She had refused of course. She felt almost insulted at the time that someone would think she would sleep with a teenage boy who had his head inflated by heroism. But she understood it later as she listen to this boy quietly, shyly ask for love and time in bed. It was the only way he understood love. If you love someone, as friend or life mate, you made them feel good. You did it by giving them presents, by making them laugh, by kissing, by lovemaking, by killing evil, by freeing people, by helping, and by never dying.

Maybe he just couldn't live up to everything.

The funeral was over. It was supposed to be a small ceremony to minimize the pain.

While everyone else walked away, she looked over her shoulder and saw Heero. He wasn't doing anything. He just stood there, staring at the hole, as if it would give him answers to everything unasked.

She hesitated. She wanted to walk over and give him some comfort. But what would happen? Realistically, she knew that Heero would push her away. Silence her. Ignore her. Insult her. Rebuke her.

While everyone silently crossed the cemetery to their warm yet uncomforting cars, Une went back to the grave.

"Heero?"

He looked at her. There were dark circles under his eyes, and he looked pale.

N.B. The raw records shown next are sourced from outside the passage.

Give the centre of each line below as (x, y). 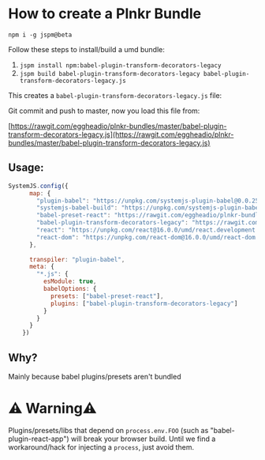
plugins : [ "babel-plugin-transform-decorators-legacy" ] (144, 304)
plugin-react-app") (39, 439)
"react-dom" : (58, 237)
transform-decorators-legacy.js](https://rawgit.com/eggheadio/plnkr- (121, 134)
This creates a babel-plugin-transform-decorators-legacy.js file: (115, 95)
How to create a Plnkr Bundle (105, 14)
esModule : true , (70, 281)
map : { (40, 193)
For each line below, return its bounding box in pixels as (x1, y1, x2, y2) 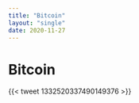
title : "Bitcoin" (8, 11, 66, 20)
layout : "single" (8, 19, 66, 27)
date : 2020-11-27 (8, 26, 66, 34)
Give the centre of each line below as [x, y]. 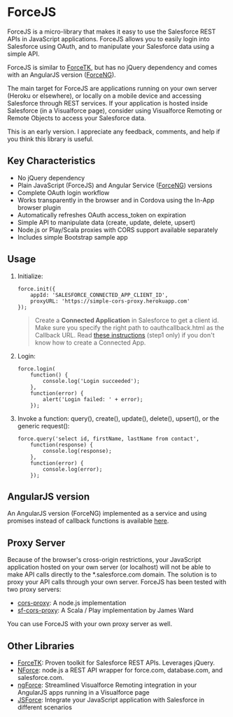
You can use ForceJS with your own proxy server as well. [90, 624]
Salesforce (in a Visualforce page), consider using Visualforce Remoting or [115, 110]
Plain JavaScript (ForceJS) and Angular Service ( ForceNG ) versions [115, 185]
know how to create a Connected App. [90, 342]
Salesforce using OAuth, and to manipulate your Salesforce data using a [111, 46]
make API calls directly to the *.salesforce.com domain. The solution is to [112, 574]
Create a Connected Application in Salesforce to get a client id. [127, 320]
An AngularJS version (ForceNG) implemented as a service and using [107, 514]
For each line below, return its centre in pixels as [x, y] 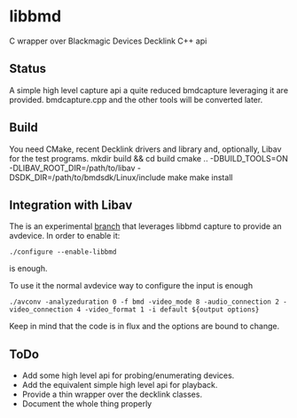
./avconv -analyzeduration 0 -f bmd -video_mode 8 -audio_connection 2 [144, 302]
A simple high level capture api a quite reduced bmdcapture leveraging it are [149, 90]
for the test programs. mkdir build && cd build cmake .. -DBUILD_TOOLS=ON [148, 158]
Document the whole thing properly [87, 404]
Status [28, 69]
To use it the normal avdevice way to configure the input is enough [131, 286]
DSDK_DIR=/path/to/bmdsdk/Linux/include [87, 177]
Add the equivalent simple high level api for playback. [120, 385]
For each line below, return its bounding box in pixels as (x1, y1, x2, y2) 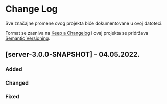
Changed (5, 79, 29, 87)
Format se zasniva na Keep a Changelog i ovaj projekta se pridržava (5, 30, 149, 36)
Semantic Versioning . (5, 35, 50, 41)
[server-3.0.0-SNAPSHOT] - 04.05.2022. (5, 50, 140, 59)
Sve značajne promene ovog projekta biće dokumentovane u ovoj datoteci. (5, 20, 163, 26)
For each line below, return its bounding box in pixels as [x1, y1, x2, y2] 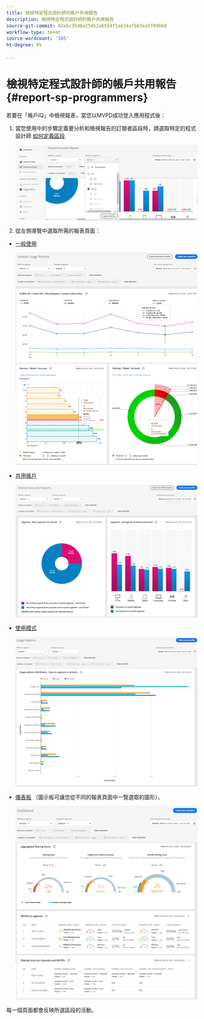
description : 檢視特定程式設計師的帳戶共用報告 [6, 16, 114, 23]
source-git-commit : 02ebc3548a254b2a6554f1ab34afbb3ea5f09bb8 [6, 23, 167, 29]
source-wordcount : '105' [6, 35, 69, 42]
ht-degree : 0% [6, 42, 42, 48]
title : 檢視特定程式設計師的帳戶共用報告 [6, 10, 98, 16]
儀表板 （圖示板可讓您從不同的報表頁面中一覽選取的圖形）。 [15, 793, 163, 801]
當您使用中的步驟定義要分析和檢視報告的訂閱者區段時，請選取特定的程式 [15, 124, 196, 132]
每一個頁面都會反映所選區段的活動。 [6, 1006, 97, 1014]
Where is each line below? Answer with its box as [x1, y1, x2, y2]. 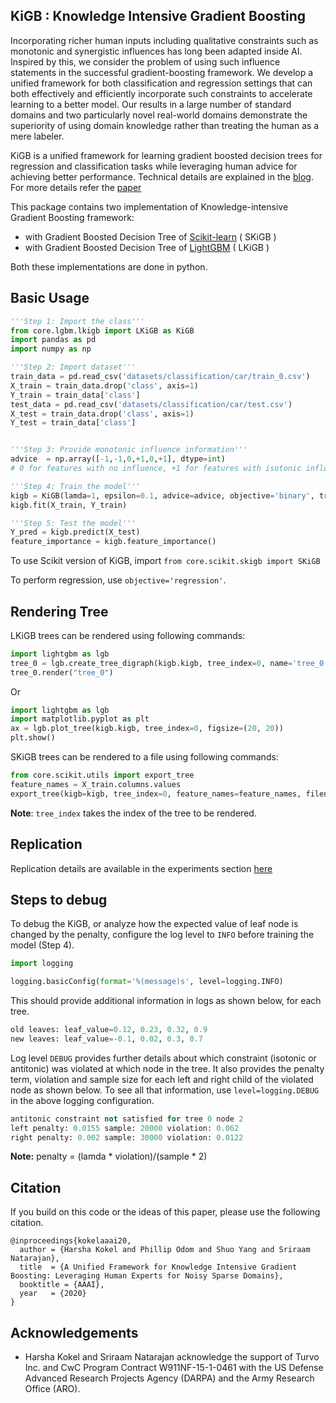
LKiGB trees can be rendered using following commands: [10, 629, 246, 641]
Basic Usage [10, 290, 90, 307]
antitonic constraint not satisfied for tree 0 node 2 [10, 1114, 244, 1124]
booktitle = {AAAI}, [19, 1280, 105, 1290]
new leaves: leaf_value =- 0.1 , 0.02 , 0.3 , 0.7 [10, 1034, 203, 1044]
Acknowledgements [10, 1324, 139, 1341]
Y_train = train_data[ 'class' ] [10, 390, 141, 400]
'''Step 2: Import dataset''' [10, 362, 137, 373]
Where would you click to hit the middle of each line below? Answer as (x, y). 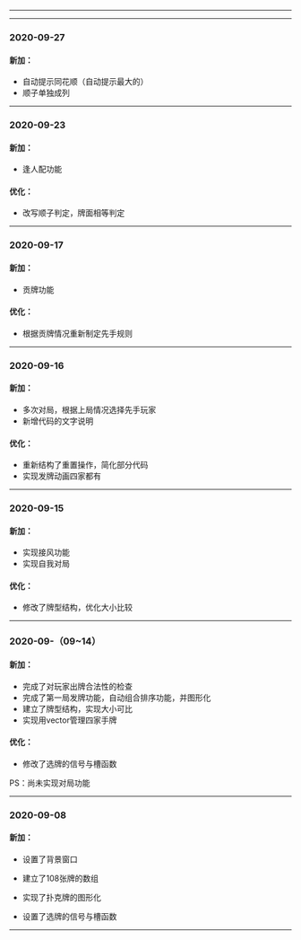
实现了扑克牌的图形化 (61, 897)
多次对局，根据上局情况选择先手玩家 (89, 409)
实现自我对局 (46, 564)
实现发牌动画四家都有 (61, 476)
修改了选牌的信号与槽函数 (69, 763)
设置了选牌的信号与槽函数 (69, 916)
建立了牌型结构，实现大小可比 (77, 708)
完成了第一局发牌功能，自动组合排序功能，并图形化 (116, 698)
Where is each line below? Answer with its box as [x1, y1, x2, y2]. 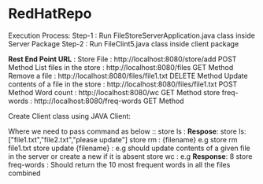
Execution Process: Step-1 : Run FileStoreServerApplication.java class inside [8, 31, 256, 40]
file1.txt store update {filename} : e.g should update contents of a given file [8, 143, 250, 153]
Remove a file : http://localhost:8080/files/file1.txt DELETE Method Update [8, 71, 248, 80]
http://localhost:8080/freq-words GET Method [34, 96, 184, 105]
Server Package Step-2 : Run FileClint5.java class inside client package [8, 39, 239, 48]
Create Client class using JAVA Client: [8, 111, 131, 120]
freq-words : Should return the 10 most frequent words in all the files [8, 160, 231, 169]
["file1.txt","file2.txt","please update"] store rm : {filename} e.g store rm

She did not reach over to him. It would show that she could see his weakness and that would just rub it in.

"I can relate."

Heero's eyes darted in the direction of Treize's grave. He licked his chapped lips and said hoarsely, "Everyone can relate. We all lose something eventually. Is his daughter any comfort to you? Does she remind you of him?"

He was starting to lash out. He wanted to hurt her.

Une shook her head. "She's salt in the wound, sometimes."

"Then why did you adopt her?"

"Because that's what he would have wanted."

Heero shook his head. "I don't know what Duo would have wanted."

Une was going to say that Duo wouldn't have wanted Heero to dwell on the past and on the losses, but he probably heard it a hundred times already.

"He would have wanted . . ."

"You don't know what he wanted!' Heero snapped. "No one knows what they want! You don't, I don't, and no one does! How can we know what anyone else wants, especially when we can't ask them? For all you know, Treize could have wanted that little abomination dead!"

Une clenched her fist. She wanted to slap him, but she reminded herself that he didn't really mean what he said.

"What will you do, Yuy?"

He looked her straight in the eye. It was then she noticed how awful he looked. He was deathly pale. His eyes were bruised from exhaustion and insomnia. His eyes had once been eerily piercing and now they were water and unfocused. He looked like hell. He looked like he had seen Hell.

"I don't know what to do."

"You are used to being told what to do."

"Yes."

"Then it's about time you learned for yourself. The rest of us already have."

She left him alone because she wanted to rub it in. She couldn't do anything else for him.

When she reached her car, she sat in the driver's seat for a few minutes, staring the bare trees as they waved their wiry tendrils.

"I know that I did love you, Duo."

And she said her last good bye to him.


End file.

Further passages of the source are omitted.